買い物中の母親を店の外で待つ幼児2人に、「お利口だね」と声を掛けて見守る関沢さん(東京都狛江市で、栗田慎一写す)

 東京都狛江市の小田急和泉多摩川駅前の商店街にある青果店「丸新青果」店主、関沢元茂さん(78)は3月末、休業の危機に見舞われた。

 新型コロナウイルス禍の影響ではない。力仕事を引き受けていた店員がヘルニアの手術で入院し、仕入れた箱詰めの青果物を抱え運べる人がいなくなった。関沢さんは長年の重労働がたたり腰が曲がっている。店を手伝う姉は80歳だ。

 「もはやこれまでか」。4月初旬の朝、空を仰いだ関沢さんに「運ぶよ」と手を差し伸べたり、「買いに来るから」と励ましたりしたのは青果市場や青果店の仲間、地域の人だった。

 高齢化と後継者難を背景に街の青果店、いわゆる「街の八百屋」が姿を消している。一方で、コロナ禍を機に青果店を見直す人もいる。「八百屋の醍醐味は、農家が育てた良い品を『おいしいよ』と客に手渡せること。
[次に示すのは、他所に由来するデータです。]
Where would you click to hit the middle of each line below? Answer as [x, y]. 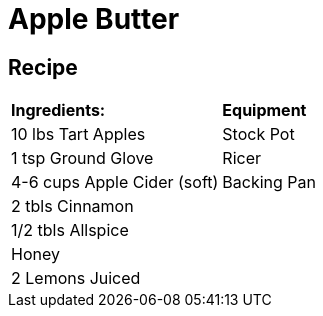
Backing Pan [269, 182]
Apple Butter [94, 19]
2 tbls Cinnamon [72, 206]
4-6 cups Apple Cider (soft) [115, 182]
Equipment [264, 110]
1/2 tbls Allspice [70, 230]
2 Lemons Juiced [76, 278]
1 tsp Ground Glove [82, 158]
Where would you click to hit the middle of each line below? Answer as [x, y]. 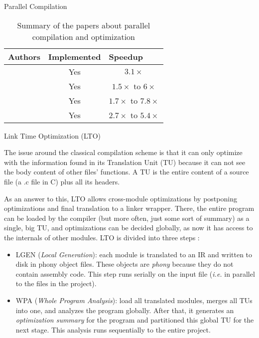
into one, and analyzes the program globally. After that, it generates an [125, 310]
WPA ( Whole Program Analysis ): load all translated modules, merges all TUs [134, 300]
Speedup [126, 56]
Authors [24, 56]
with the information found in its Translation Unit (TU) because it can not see [125, 162]
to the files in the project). [56, 283]
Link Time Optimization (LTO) [53, 135]
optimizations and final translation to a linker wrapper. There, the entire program [129, 208]
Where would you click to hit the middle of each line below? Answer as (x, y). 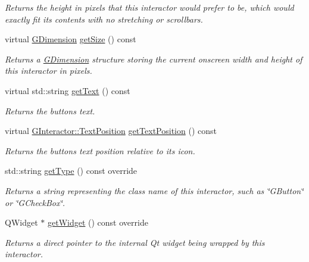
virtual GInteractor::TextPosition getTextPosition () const (111, 131)
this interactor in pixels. (49, 71)
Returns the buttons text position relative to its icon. (100, 150)
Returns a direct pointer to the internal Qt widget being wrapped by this (135, 242)
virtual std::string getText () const (68, 90)
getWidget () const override (98, 222)
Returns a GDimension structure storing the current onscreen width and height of (154, 59)
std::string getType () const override (71, 171)
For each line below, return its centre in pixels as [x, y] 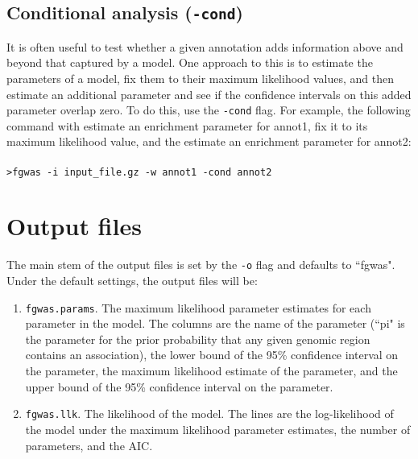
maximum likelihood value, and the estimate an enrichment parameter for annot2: [209, 141]
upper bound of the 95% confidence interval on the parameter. [179, 386]
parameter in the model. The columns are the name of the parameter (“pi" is [215, 323]
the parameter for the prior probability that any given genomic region [198, 339]
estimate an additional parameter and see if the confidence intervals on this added [209, 94]
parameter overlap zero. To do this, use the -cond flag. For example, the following [209, 110]
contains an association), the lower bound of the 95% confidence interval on [212, 355]
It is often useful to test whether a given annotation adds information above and [205, 46]

何げないけれど、とても大切なこと」。青果業歴60年の関沢さんの誇りだ。
 

減少の一途


 青果店と農家は同じ困難に直面している。

 経済産業省によると、1991年に全国4万6700店あった青果店は、25年後の2016年最新調査で1万8397店と6割も減った。農水省によると、同期間の農業就業人口も463万人から192万人とほぼ同じ減少率だ。一方、スーパーは同期間、1万6200店から2万1000店と3割増えた。
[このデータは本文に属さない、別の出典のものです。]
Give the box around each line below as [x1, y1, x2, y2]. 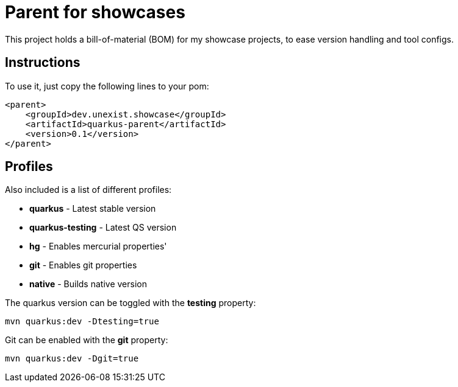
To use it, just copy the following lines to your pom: [5, 80, 209, 91]
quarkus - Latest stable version [29, 203, 156, 214]
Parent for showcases [5, 2, 185, 23]
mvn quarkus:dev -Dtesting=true [5, 316, 159, 327]
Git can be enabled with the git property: [5, 335, 168, 346]
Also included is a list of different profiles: [5, 184, 172, 195]
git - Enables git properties [29, 260, 137, 271]
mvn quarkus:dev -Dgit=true [5, 354, 139, 364]
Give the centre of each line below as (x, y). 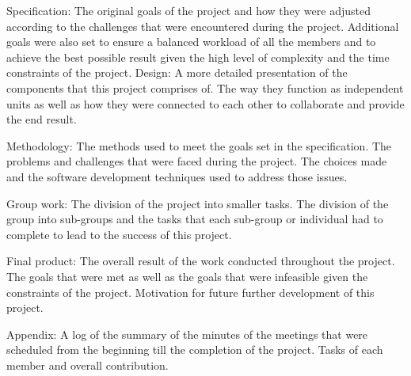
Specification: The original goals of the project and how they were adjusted (188, 10)
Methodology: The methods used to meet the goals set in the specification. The (199, 145)
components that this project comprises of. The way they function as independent (205, 87)
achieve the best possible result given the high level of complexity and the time (198, 57)
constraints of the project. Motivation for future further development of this (190, 292)
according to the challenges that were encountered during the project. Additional (203, 26)
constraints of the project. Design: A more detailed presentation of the (177, 72)
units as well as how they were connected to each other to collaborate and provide (205, 103)

 関沢さんの半生は青果店の盛衰史と共にある。戦時中、長野・信州の農家に5人きょうだいの末っ子として生まれ、中学卒業後に集団就職で上京。18歳からオート三輪やトラックで青果物を売り歩く「引き売りの八百屋」を40年続けた。

 この間、東京の地場産が大半だった野菜は高度成長期に高速道路の整備で地方産が増え、市場はにぎわった。1970年代以降、農業技術の発展やハウス普及で西洋野菜や通年で食べられる品種が登場、季節感がなくなった半面、青果店は繁盛した。しかし、大規模店の出店緩和とマイカー普及で、スーパーに青果店は客を奪われていった。

 60歳が迫り、引き売りに限界を感じた20年前、初めて構えた店は渋谷で廃業した青果店を引き継いだ。2年前に区画整理で立ち退きとなり、現在の店も廃業した青果店。いずれも後継者がいなかった。
 

応援励みに


 緊急事態宣言が全面解除された5月最後の週末、丸新青果はにぎわっていた。腰の治療を終えた店員も戻ってきた。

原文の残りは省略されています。